Task item: What you return must match the entries word for word, minus the pictures.

◇ ◇ ◇ ◇ ◇

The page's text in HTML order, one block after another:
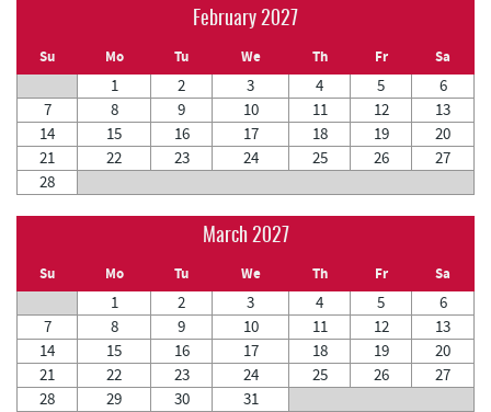
February 2027
Su Mo Tu We Th Fr Sa
1 2 3 4 5
6
7
8 9 10 11 12
13
14
15 16 17 18 19
20
21
22 23 24 25 26
27
28
March 2027
Su Mo Tu We Th Fr Sa
1 2 3 4 5
6
7
8 9 10 11 12
13
14
15 16 17 18 19
20
21
22 23 24 25 26
27
28
29 30 31
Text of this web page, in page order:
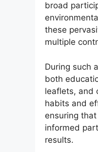
broad
these
multiple
During such
both
leaflets, and
habits and
ensuring
informed
results.
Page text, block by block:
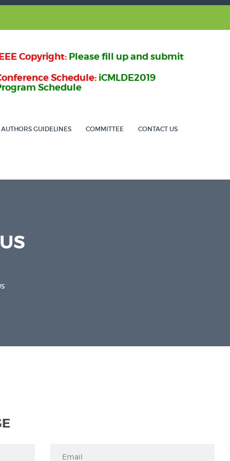
Copyright: Please fill up and submit
Schedule: iCMLDE2019
Schedule
AUTHORS GUIDELINES COMMITTEE CONTACT US
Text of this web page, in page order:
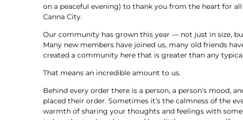
on a peaceful evening) to thank you from the heart for
Canna City.
Our community has grown this year — not just in size,
Many new members have joined us, many old friends
created a community here that is greater than any
That means an incredible amount to us.
Behind every order there is a person, a person’s mood,
placed their order. Sometimes it’s the calmness of the
warmth of sharing your thoughts and feelings with
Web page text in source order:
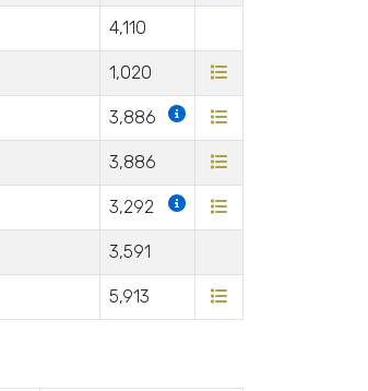
4,110
1,020
3,886
3,886
3,292
3,591
5,913
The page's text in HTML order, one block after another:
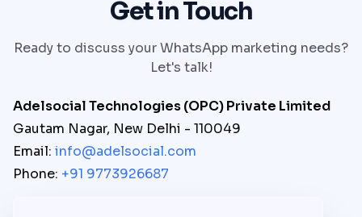
Get in Touch
Ready to discuss your WhatsApp marketing needs?
Let's talk!
Adelsocial Technologies (OPC) Private Limited
Gautam Nagar, New Delhi - 110049
Email: info@adelsocial.com
Phone: +91 9773926687
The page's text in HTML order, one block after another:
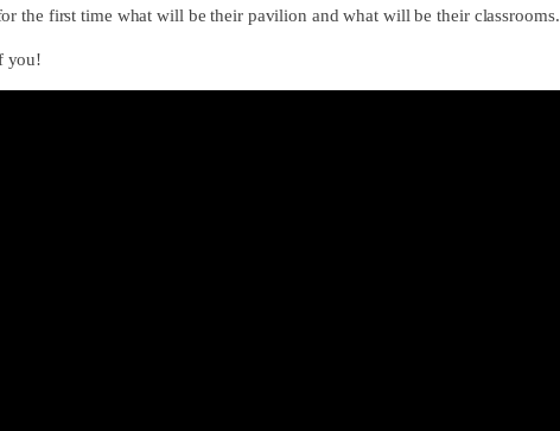
the first time what will be their pavilion and what will be their classrooms.
you!
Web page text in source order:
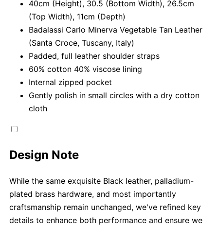
40cm (Height), 30.5 (Bottom Width), 26.5cm
(Top Width), 11cm (Depth)
Badalassi Carlo Minerva Vegetable Tan Leather
(Santa Croce, Tuscany, Italy)
Padded, full leather shoulder straps
60% cotton 40% viscose lining
Internal zipped pocket
Gently polish in small circles with a dry cotton
cloth
Design Note
While the same exquisite Black leather, palladium-
plated brass hardware, and most importantly
craftsmanship remain unchanged, we've refined key
details to enhance both performance and ensure we
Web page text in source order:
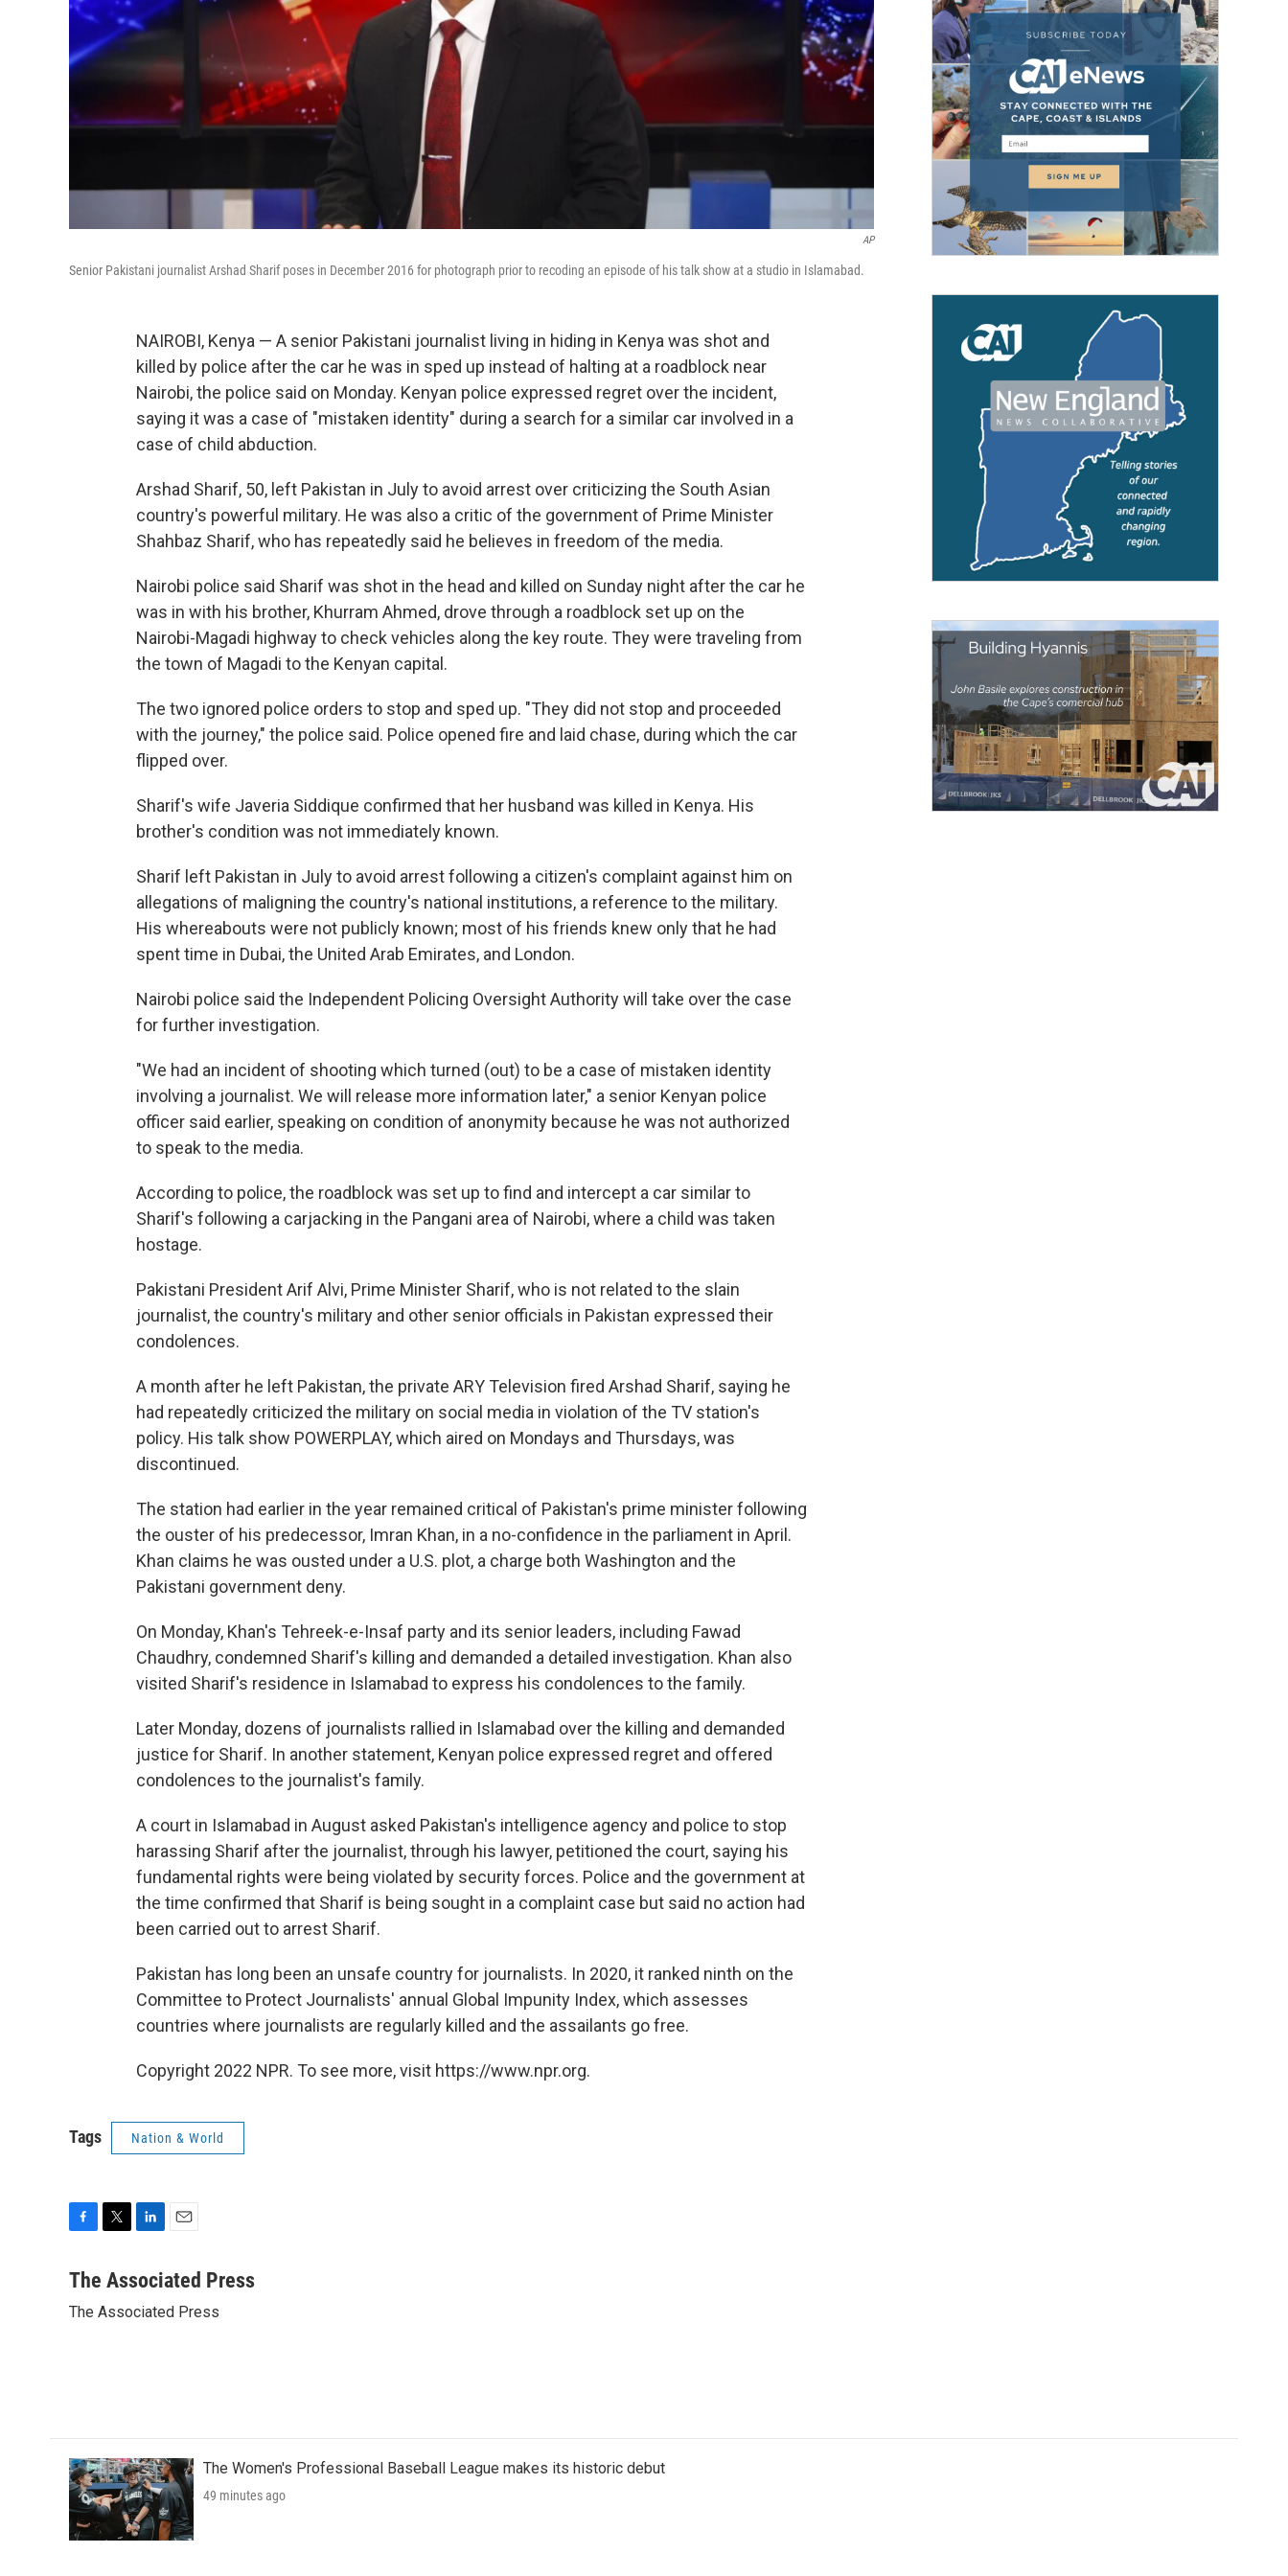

◇ ◇ ◇ ◇ ◇

Written response:
The page's text in HTML order, one block after another:
February 2027
Su Mo Tu We Th Fr Sa
1 2 3 4 5
6
7
8 9 10 11 12
13
14
15 16 17 18 19
20
21
22 23 24 25 26
27
28
March 2027
Su Mo Tu We Th Fr Sa
1 2 3 4 5
6
7
8 9 10 11 12
13
14
15 16 17 18 19
20
21
22 23 24 25 26
27
28
29 30 31
Text of this web page, in page order:
broad
these
multiple
During such
both
leaflets, and
habits and
ensuring
informed
results.
Page text, block by block:
Copyright: Please fill up and submit
Schedule: iCMLDE2019
Schedule
AUTHORS GUIDELINES COMMITTEE CONTACT US
Text of this web page, in page order:
on a peaceful evening) to thank you from the heart for
Canna City.
Our community has grown this year — not just in size,
Many new members have joined us, many old friends
created a community here that is greater than any
That means an incredible amount to us.
Behind every order there is a person, a person’s mood,
placed their order. Sometimes it’s the calmness of the
warmth of sharing your thoughts and feelings with
Web page text in source order:
4,110
1,020
3,886
3,886
3,292
3,591
5,913
The page's text in HTML order, one block after another:
Get in Touch
Ready to discuss your WhatsApp marketing needs?
Let's talk!
Adelsocial Technologies (OPC) Private Limited
Gautam Nagar, New Delhi - 110049
Email: info@adelsocial.com
Phone: +91 9773926687
The page's text in HTML order, one block after another:
the first time what will be their pavilion and what will be their classrooms.
you!
Web page text in source order:
40cm (Height), 30.5 (Bottom Width), 26.5cm
(Top Width), 11cm (Depth)
Badalassi Carlo Minerva Vegetable Tan Leather
(Santa Croce, Tuscany, Italy)
Padded, full leather shoulder straps
60% cotton 40% viscose lining
Internal zipped pocket
Gently polish in small circles with a dry cotton
cloth
Design Note
While the same exquisite Black leather, palladium-
plated brass hardware, and most importantly
craftsmanship remain unchanged, we've refined key
details to enhance both performance and ensure we
Web page text in source order:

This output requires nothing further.